§ Exercise objective
Without including any images, repeat the data exactly.

Data items:

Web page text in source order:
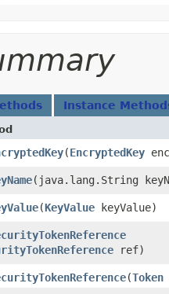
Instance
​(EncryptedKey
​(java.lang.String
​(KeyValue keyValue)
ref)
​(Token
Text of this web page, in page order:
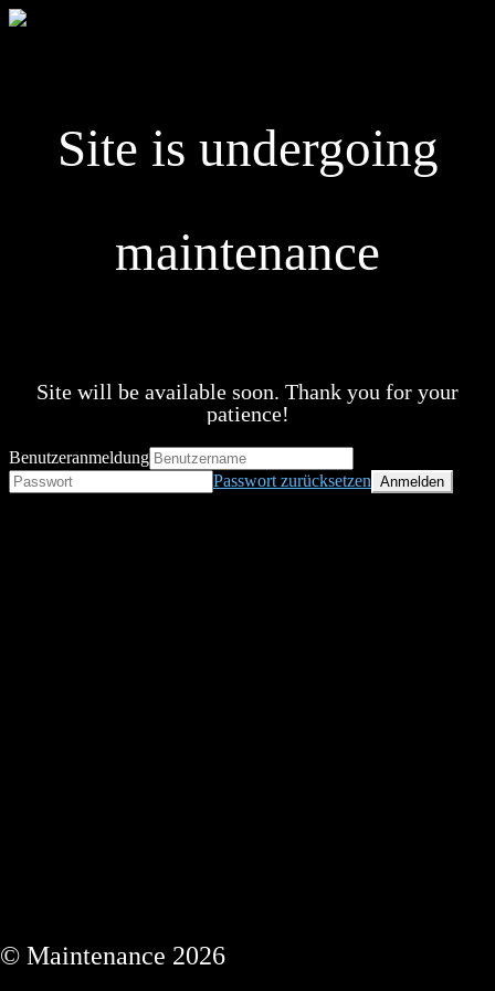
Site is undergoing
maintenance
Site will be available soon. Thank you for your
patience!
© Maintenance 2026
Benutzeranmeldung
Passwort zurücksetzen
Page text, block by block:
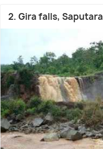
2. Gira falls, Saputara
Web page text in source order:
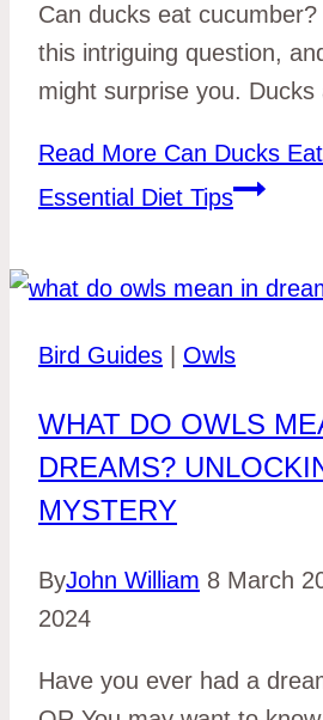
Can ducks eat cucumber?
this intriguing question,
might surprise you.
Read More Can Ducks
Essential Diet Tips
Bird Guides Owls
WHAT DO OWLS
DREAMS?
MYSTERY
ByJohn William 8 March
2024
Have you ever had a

§ Worked solution
Web page text in source order:
Instance
​(EncryptedKey
​(java.lang.String
​(KeyValue keyValue)
ref)
​(Token
Text of this web page, in page order:
Site is undergoing
maintenance
Site will be available soon. Thank you for your
patience!
© Maintenance 2026
Benutzeranmeldung
Passwort zurücksetzen
Page text, block by block:
2. Gira falls, Saputara
Web page text in source order:
Can ducks eat cucumber?
this intriguing question,
might surprise you.
Read More Can Ducks
Essential Diet Tips
Bird Guides Owls
WHAT DO OWLS
DREAMS?
MYSTERY
ByJohn William 8 March
2024
Have you ever had a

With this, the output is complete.